CBEC sellers actively participate in platform governance and online communities, effectively managing operational risks, forming a community of shared interests with the platform, and establishing an excellent trust relationship. As the initial investment and subsequent maintenance of platforms need to consume the seller’s resources, so selecting a suitable CBEC platform is crucial, which determines whether the seller can successfully enter the target market and avoid potential detours during its operation. Our findings affirm the critical role of platform governance mechanisms in fostering seller trust in the platform. Therefore, sellers should actively participate in and abide by the platform’s rules and contracts, urge the platform to provide transparent supervision mechanism and fair incentives and penalties, avoid violations, and establish a favorable commercial image. Additionally, sellers are required to maintain their social relationships, actively participate in community activities, and expand their information sources and emotional support, thereby helping them reduce the risks and transaction costs.
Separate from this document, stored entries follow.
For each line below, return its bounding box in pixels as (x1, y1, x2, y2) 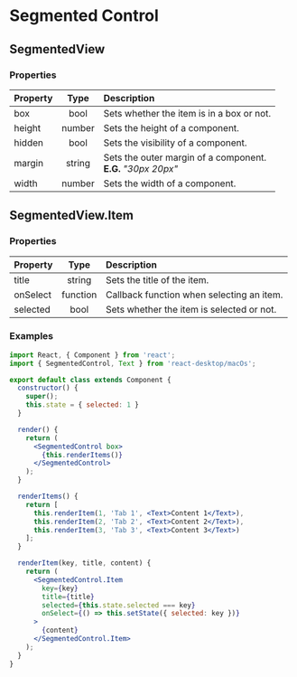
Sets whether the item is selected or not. (105, 303, 277, 315)
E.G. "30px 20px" (103, 162, 179, 174)
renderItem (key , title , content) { (17, 559, 152, 568)
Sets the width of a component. (103, 177, 237, 190)
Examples (9, 330, 54, 343)
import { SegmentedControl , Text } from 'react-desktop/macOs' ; (9, 359, 256, 368)
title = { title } (42, 592, 95, 601)
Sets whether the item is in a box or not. (103, 107, 272, 119)

Lastly, multinational sellers should pay close attention to the institutional quality in the platform’s host country and the institutional distance from their home country, fully recognizing the costs and risks that institutional distance may bring, including legality issues, liability of foreignness, and country-of-origin disadvantage. To this end, sellers should consciously and continuously monitor the overseas business environment, promptly identify potential risks, accumulate experience in dealing with institutional heterogeneity of overseas platforms, and enhance their problem-solving ability and sensitivity in the face of institutional logic conflicts.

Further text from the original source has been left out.